Image extraite du catalogue de simulations Euclid Flagship. Chaque point représente une galaxie : les points bleus indiquent les galaxies situées au centre des amas de matière noire, tandis que les points rouges désignent les satellites qui s'y trouvent. Crédit : Jorge Carretero et Pau Tallada, Port d'Informació Científica / Consortium Euclid
Le Consortium Euclid a publié la maquette de galaxies Flagship 2, la plus grande simulation synthétique de l'univers jamais réalisée. Elle comprend 3,4 milliards de galaxies, chacune présentant 400 propriétés modélisées telles que la luminosité, la position, la vitesse et la forme. Cette simulation est conçue pour aider les scientifiques à interpréter et analyser les vastes ensembles de données générés par Euclid, le télescope spatial de l'ESA qui observe le cosmos depuis juin 2023 avec une résolution sans précédent.

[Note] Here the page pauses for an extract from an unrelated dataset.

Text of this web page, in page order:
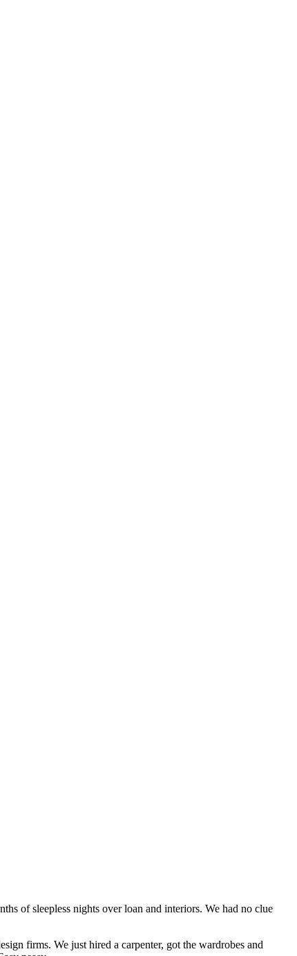
of sleepless nights over loan and interiors. We had no clue
firms. We just hired a carpenter, got the wardrobes and

La simulation repose sur un algorithme développé par Joachim Stadel, astrophysicien à l'UZH. Le calcul a été réalisé en 2019 sur le supercalculateur Piz Daint, au Centre national suisse de calcul intensif (CSCS) de Lugano. À l'époque, Piz Daint était le troisième supercalculateur le plus puissant au monde, et plus de 80 % de sa capacité totale était dédiée au projet.
« C'était un énorme défi de simuler une si grande partie de l'univers à cette résolution en un seul calcul », se souvient Stadel.

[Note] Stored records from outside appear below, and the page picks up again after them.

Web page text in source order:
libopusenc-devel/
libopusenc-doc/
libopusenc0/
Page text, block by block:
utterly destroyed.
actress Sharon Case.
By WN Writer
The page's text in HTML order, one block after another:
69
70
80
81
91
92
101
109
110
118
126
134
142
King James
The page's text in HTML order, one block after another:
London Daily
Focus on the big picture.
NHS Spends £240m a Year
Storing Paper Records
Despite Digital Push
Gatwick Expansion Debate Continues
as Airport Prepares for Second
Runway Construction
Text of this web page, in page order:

Le calcul a suivi les interactions gravitationnelles de quatre mille milliards de particules. Dans un deuxième temps, ces structures ont été peuplées de galaxies situées dans le champ de vision d'Euclide, produisant ainsi un modèle réaliste de ce qu'Euclide observera réellement.
Préparation d'analyses de données automatisées
« Ces simulations sont cruciales pour préparer l'analyse des données d'Euclid », explique Julian Adamek, du département d'astrophysique de l'UZH, qui a collaboré avec Stadel et Aurel Schneider sur le projet. Euclid produit des données en un volume et à une vitesse tels qu'elles doivent d'abord être traitées automatiquement. La méthodologie d'interprétation de ces données a dû être développée en amont, grâce à des simulations.

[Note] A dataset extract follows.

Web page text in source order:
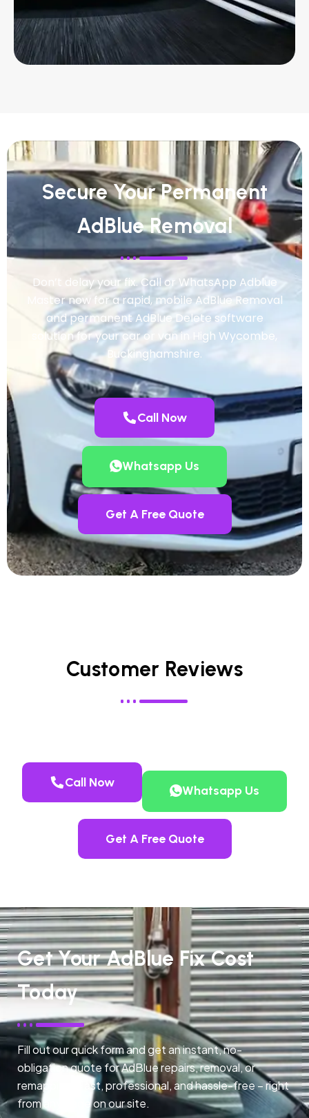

La simulation de galaxie Flagship 2 repose sur le modèle cosmologique standard et intègre l'état actuel des connaissances sur la composition et l'évolution de l'Univers. Stadel et Adamek s'attendent à ce que les observations d'Euclide confirment globalement la distribution de matière prédite par la simulation.
Fissures dans le modèle standard
Parallèlement, les chercheurs anticipent des surprises et des découvertes inattendues. « Nous observons déjà des signes de fissures dans le modèle standard », déclare Stadel. Euclide pourrait révéler d'autres phénomènes inexplicables dans le cadre théorique actuel.
« Il sera passionnant de voir si le modèle résiste aux données de haute précision d’Euclid, ou si nous découvrons des signes de nouvelles lacunes », ajoute Adamek.
La mission vise également à éclaircir la nature de l'énergie noire, cette force mystérieuse à l'origine de l'expansion cosmique. « Dans le modèle, l'énergie noire n'est qu'une constante expliquant l'expansion de l'univers », explique Stadel.
Les données d'Euclide permettent désormais aux astronomes de remonter jusqu'à 10 milliards d'années dans l'histoire cosmique. « Nous pouvons observer l'expansion de l'Univers à cette époque et déterminer si cette constante est réellement restée constante », note Adamek.
Même si Euclide ne fournit pas encore de réponses définitives, Stadel en est convaincu : « Euclide nous rapprochera un peu plus de la compréhension du mystérieux domaine de l’énergie noire. »
Une résolution sans précédent
Euclid est l'étude la plus complète du cosmos jamais réalisée, non seulement par son échelle, mais aussi par sa précision. Sa haute résolution permet aux chercheurs de détecter les distorsions les plus infimes sur les images de galaxies, causées par les lentilles gravitationnelles. Ces effets, produits par des régions de forte densité massique déviant la lumière, révèlent la répartition de la matière noire invisible dans l'univers.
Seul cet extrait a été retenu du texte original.